Low serum vitamin B-12 and folate concentrations and low thiamin and riboflavin intakes are inversely associated with greater adiposity in Mexican American children.

Author information

1
School of Population Health, The University of Queensland, Herston, Australia; and.
2
School of Population Health, The University of Queensland, Herston, Australia; and Department of Epidemiology and Public Health, Swiss Tropical Institute of Public Health, Basel, Switzerland kurt.long@unibas.ch.

Abstract

BACKGROUND:

Micronutrient status may be a contributing factor to the development of childhood obesity in many industrializing countries passing the nutritional transition. The few studies investigating associations between serum concentrations of vitamin B and intake of B vitamins with adiposity, however, have reported inconsistent findings.

OBJECTIVE:

The aim of the study was to examine associations between serum vitamin B-12 and folate concentrations and intakes of B vitamins with body fat by using data on 1131 Mexican American children 8-15 y of age included in NHANES 2001-2004.

METHODS:

Children's body mass index (BMI), trunk fat mass (TrFM), and total body fat mass (TBFM) were used as body adiposity (BA) measures. Serum concentrations of folate and vitamin B-12 were measured in blood samples collected from children. Intake of B vitamins was collected according to 24-h dietary recall. Associations of BA with serum concentrations of vitamin B-12 and folate and intake of B vitamins were determined by using linear and multinomial regression models.

RESULTS:

Serum concentrations of vitamin B-12 and folate were inversely associated with BMI (β: -2.68, P < 0.01; β = -1.33, P < 0.01), TrFM (β:-3.32, P < 0.01; β: -0.14, P < 0.05), and TBFM (β:-1.93, P < 0.01; β: -3.19; P < 0.01). Higher serum concentrations of vitamin B-12 were associated with a reduced risk of obesity (OR: 0.48; 95% CI: 0.31, 0.77; P < 0.001).
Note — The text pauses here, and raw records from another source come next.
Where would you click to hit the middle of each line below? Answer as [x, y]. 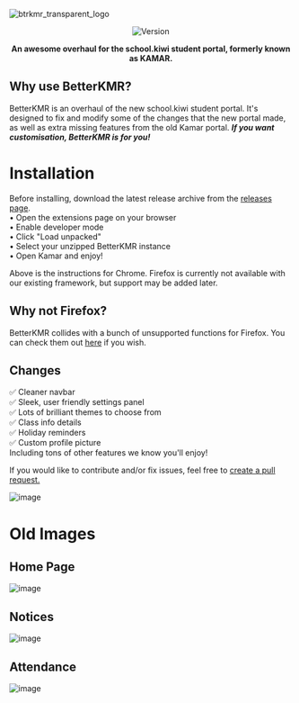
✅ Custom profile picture [55, 443]
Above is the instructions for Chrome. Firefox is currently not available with [147, 273]
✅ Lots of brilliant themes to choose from [85, 412]
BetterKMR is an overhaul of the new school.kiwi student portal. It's [134, 108]
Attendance [43, 667]
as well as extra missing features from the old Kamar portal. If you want [142, 127]
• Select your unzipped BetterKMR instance [90, 246]
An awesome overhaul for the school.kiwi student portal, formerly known [151, 49]
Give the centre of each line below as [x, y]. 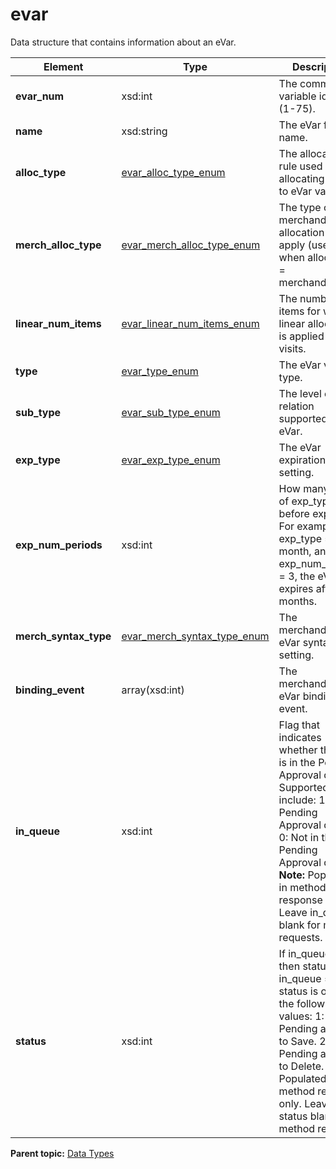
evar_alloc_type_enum [173, 172]
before [294, 513]
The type [300, 207]
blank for [299, 925]
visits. [292, 348]
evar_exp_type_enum [171, 460]
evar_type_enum [160, 371]
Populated [302, 1078]

Thiamin and riboflavin intakes were inversely associated with BMI (β:-1.35, P < 0.05; β: -1.11, P < 0.05) and TrFM (β:-1.26, P < 0.05; β: -1.37, P < 0.05).

CONCLUSION:

Similar inverse associations between BA and status of both vitamin B-12 and folate and intake of thiamin and riboflavin suggest that these micronutrients may play a role in adipogenesis and risk of childhood obesity.

KEYWORDS:

B-vitamins; Mexican-American; adiposity; body fat; children

PMID:
25411037
DOI:
10.3945/jn.114.201202
[Indexed for MEDLINE]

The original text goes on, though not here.